In 2022, the Governor of Kaliningrad Oblast said that there was an attempt to create a “German autonomy” in Kaliningrad by western agents to destabilize the region.

 Ingermanland or Ingria is a proposed state within the borders of Leningrad Oblast and the city of Saint Petersburg. Ingrian separatism began with Viktor Bezverkhy in the 1970s and 80s, but the concept only gained relative popularity in 1996 with the creation of the Movement for Autonomy of Petersburg and the Independent Petersburg movement. Currently, the idea is supported by the “Free Ingria” movement and "Ingria Without Borders" movement, which are represented in the Free Nations of Russia Forum. The main supporters of Ingermanland are Russians unhappy with the nation's centralisation, although in recent times "various groups and movements of Ingria supporters" do not support complete Ingrian independence, while some movements still advocate for full independence. Ethnic Finns have unsuccessfully requested the movement to stop using their ethnic flag.

In 2022, Russian rapper Oxxxymiron mentioned Ingria in his anti-war song Oyda in which he says “Ingria will be free”.

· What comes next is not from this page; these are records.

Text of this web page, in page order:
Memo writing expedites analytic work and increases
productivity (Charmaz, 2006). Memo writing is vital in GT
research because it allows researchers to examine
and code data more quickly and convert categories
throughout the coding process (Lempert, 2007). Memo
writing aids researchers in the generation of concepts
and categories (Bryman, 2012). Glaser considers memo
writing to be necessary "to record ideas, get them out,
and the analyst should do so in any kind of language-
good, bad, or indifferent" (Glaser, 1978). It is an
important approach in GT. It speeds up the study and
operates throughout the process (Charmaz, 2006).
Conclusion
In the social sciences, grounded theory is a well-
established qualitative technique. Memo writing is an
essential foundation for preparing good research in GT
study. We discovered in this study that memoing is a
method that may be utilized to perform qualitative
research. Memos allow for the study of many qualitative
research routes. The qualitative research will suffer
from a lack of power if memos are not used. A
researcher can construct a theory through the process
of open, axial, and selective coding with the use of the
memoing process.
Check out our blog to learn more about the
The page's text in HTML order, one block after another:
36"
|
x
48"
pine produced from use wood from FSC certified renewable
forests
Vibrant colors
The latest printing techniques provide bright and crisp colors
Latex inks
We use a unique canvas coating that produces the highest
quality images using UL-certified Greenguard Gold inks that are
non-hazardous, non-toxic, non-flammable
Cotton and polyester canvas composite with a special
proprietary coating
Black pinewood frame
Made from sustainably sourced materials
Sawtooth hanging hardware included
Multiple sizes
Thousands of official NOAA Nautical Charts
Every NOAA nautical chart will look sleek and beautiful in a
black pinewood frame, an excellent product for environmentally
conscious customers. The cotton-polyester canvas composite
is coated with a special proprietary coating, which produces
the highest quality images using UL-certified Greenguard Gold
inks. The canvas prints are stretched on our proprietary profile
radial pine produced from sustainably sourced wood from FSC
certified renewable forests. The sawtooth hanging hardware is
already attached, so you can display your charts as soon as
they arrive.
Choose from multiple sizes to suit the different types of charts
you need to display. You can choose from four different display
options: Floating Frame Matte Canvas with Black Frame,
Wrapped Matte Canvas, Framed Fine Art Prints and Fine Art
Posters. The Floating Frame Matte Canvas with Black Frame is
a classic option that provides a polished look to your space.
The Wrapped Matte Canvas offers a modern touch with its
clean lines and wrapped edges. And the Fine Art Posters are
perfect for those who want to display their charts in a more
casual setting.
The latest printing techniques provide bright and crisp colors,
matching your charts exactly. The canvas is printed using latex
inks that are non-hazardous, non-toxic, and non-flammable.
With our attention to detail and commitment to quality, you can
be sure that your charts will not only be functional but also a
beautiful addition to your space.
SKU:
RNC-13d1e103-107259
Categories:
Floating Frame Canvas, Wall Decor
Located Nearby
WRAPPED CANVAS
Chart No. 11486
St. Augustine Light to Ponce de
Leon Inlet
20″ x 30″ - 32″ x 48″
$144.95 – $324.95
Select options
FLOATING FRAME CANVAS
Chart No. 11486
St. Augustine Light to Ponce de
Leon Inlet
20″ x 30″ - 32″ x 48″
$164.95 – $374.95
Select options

 Karelian separatism dates back to the early 1900s, with the creation of the  and Uhtua Republic. The idea saw a revival in the 90s and early 2000s due to the unofficial status of the Karelian language in Karelia and the Russian economic collapse of 1991–92. The first attempt to break away was in 1992, when Sergei Popov, a member of the Supreme Council of the Republic proposed to include in the agenda the question of the possibility of secession of the Republic of Karelia from the Russian Federation. He was supported by 43 deputies out of 109. The main Karelian separatist organization in the 2010s was the Republican Movement of Karelia, which was legally dissolved in 2019: despite this, its founder, , claims the organization is still active. Shtepa also affirms that before and during the dissolution of the Soviet Union there was a popular front in Karelia similar to the Popular Fronts of Estonia, Latvia and Lithuania, but this claim is unverified. In 2015, a trial began against Vladimir Zavarkin, a deputy of the city council of Suojärvi, who was accused of supporting separatism.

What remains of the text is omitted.